Map depicting the distribution of new companies (Start-ups) per county that have been started in the last 10 years. Chart depicting the relationship between call center wait times and customer satisfaction scores across time.

      FIGURE 3-4: Relationship: Call center wait time versus satisfaction score.

      Of the three pillars of AI — processing power, scalable storage, and big data — the third is the one that presents the biggest challenge. How to get it, how to validate it, how to process it.

Pyramid of critical success factors for AI and analytics. Four of the six layers relate to data, focusing on relevance, accessibility, usability, completeness, and data-based conclusions.

      FIGURE 3-5: Pyramid of critical success factors for AI and analytics.

Element Questions
AI How will you address analytical deployment, governance, and operations?
Experimentation ML Does machine learning add business value? How do you define success?
BI / Analytics What is the story your data is telling? What conclusions can you make from this information?
Explore and Enrich Can the data be used meaningfully? Are you missing any data or features?
Data Access Is the data accessible and usable (analysis-ready)? Is the data flow reliable?
Data Collection Do you have data relevant to your business goals?

      Identifying data sources

      Before you start, you should perform a data audit to determine what data you already have and identify gaps in your data that you must fill to accomplish your business goals.

      As mentioned in Chapter 1, for the enterprise, data falls into two categories: structured data (databases and spreadsheets) and unstructured data (email, text messages, voice mail, social media, connected sensors, and so on).
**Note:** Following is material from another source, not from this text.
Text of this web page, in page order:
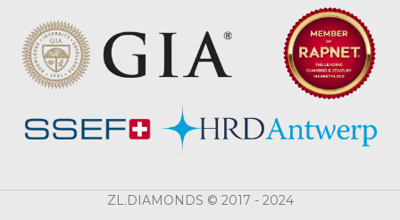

Potential sources for data include:

       Internal data: The first place to look is the IT department, but depending on the organization, you may not find everything you need in one place. The most common challenges associated with big data aren’t analytics problems; they are information integration problems. To reap the benefits of big data, you must first slay the data silo dragon, from department-level tribal thinking down to that one app on that one computer in that one person’s office.

       Data capture: The second place to look is the data entering your organization. It can arrive in many forms, but you can use data extraction, metadata extraction, and categorization to supplement data. For example, you can run paper documents, whether handwritten or printed, through an optical character recognition system to digitize them in preparation for processing. Then they can join the rest of the digital data, such as emails, PDF files, Word documents, images, voice mail messages, videos, and other formats to be classified and populate the data store that will feed your AI insights.

       Data as a service (DaaS): If there are still holes in your data requirements, you can turn to third-party data for purchase, either commercial datasets such as Accuweather or public datasets such as data.gov and Kaggle.com. Broadening your datasets can increase the insights lurking in your own data.